При этом вопросе я почувствовал, как мне в спину вонзилась холодная сталь прокурорского взгляда.
– Ну, я лежал в больнице после операции. Завели в палату парня и я признал в нём того, кто на нас напал.
– Когда это было?
– В смысле? Я не понял вопроса.
– Ну, на какой день после операции? Или в день операции?
– На следующий.
– К вам в палату завели только одного парня?
– Да.
Я не делал никаких выводов, но каждый понимающий в таких делах человек мог легко из ответов прапорщика сделать выводы самостоятельно и выводы эти должны были быть однозначными.
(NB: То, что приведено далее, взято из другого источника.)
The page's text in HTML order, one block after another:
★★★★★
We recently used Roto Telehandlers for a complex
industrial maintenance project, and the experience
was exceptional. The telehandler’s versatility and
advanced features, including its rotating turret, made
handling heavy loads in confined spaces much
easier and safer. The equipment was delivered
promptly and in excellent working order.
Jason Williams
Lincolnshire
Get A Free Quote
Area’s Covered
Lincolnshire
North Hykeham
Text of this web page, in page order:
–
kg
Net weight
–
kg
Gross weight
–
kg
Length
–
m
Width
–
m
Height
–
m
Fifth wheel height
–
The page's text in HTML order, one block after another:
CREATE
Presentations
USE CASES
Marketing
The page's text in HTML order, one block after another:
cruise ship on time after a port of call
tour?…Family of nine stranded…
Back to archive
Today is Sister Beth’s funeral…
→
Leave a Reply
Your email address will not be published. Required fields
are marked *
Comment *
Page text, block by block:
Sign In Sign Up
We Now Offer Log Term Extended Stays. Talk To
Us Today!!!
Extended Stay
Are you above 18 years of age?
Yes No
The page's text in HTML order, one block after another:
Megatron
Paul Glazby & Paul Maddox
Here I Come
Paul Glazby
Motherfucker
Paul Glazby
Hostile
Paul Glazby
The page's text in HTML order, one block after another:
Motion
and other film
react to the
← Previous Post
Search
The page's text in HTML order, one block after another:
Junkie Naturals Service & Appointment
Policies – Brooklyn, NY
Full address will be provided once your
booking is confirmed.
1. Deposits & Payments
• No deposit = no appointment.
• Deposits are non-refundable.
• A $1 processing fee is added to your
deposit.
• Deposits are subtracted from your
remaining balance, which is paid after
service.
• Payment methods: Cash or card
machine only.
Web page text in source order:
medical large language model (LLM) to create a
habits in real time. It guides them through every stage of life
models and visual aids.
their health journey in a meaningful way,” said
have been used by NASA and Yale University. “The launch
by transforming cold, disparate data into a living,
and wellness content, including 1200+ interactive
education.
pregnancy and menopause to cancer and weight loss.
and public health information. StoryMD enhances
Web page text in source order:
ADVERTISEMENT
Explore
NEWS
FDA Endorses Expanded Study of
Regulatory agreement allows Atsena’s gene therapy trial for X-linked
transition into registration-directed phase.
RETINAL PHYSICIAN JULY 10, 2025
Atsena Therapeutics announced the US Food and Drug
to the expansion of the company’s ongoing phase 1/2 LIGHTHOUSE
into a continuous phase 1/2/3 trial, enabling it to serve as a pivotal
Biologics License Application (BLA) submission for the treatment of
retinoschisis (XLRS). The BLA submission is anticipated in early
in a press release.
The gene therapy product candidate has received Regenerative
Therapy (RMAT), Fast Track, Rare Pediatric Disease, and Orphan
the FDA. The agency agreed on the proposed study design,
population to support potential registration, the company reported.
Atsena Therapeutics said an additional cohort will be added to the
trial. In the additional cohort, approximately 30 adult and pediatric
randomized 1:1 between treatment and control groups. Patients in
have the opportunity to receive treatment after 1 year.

Я же с каждым вопросом, и я чувствовал это спинным мозгом, вбивал гвозди в свой гроб. А затем я их, для надежности, заменил на саморезы:
– Расскажите, как произошло нападение?
– Я уже рассказывал.
– Повторите, пожалуйста, ещё раз.
Хоть был я и общественным, но всё же официальным участником процесса и отвечать он был обязан. Правда, на этот раз он сократил свой рассказ до телеграфного стиля:
– Шли мы по улице, вдоль школьного забора.
– В какое время суток это было?
– Вечером.
– Было уже темно?
– Нет, не полностью, начинались сумерки.
– Дальше?
– Услышали голоса, потом женский крик. Поняли, там что-то нехорошее происходит. Мы сначала крикнули, нам ответили пьяные голоса. Мы с моим товарищем решили перелезть через забор и вмешаться.
– Пожалуйста, подробнее с этого места.
Прапорщик с негодованием посмотрел на меня. Я чувствовал, что и в зале зарождается глухое раздражение мною, моими вопросами. Как же – потерпевшие действительно герои. Многие ли сегодня, не зная, сколько там преступников, могли бы броситься на помощь жертве преступления? Честь и хвала таким людям! Но мне надо было добиваться своей цели, я действительно хотел выяснить правду и я шёл своим путем, задавая достаточно подлые, а порой и провокационные вопросы.